**Exercise aim**
All that is needed is every line of the listing below that has "directory".

**Source information**
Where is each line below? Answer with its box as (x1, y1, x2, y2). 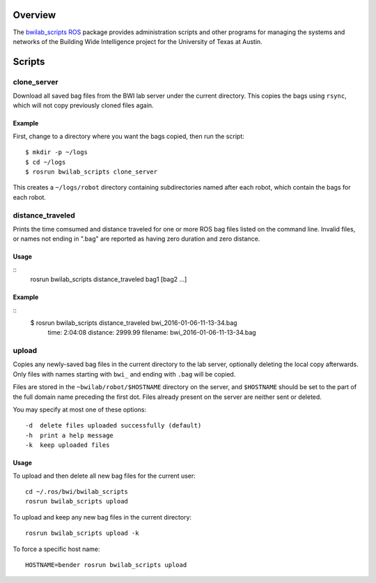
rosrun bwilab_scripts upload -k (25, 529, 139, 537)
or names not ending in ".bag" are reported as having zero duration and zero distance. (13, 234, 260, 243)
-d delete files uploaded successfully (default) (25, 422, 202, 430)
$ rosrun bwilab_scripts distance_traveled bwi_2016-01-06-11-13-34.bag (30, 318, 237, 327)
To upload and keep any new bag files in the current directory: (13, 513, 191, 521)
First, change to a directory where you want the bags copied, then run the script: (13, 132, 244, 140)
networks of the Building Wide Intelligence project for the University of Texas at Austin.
---
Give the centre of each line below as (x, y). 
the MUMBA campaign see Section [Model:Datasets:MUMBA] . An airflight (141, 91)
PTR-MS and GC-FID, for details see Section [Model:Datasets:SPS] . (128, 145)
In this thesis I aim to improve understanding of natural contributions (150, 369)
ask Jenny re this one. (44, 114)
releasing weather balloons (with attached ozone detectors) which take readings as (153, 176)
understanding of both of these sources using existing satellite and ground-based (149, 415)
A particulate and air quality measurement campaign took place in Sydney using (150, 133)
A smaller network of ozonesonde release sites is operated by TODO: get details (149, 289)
...
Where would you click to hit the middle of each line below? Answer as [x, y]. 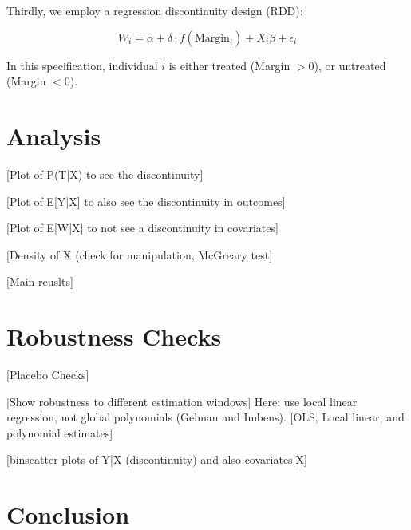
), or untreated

**Answer to this problem**
To upload and keep any new bag files in the current directory: (13, 513, 191, 521)
First, change to a directory where you want the bags copied, then run the script: (13, 132, 244, 140)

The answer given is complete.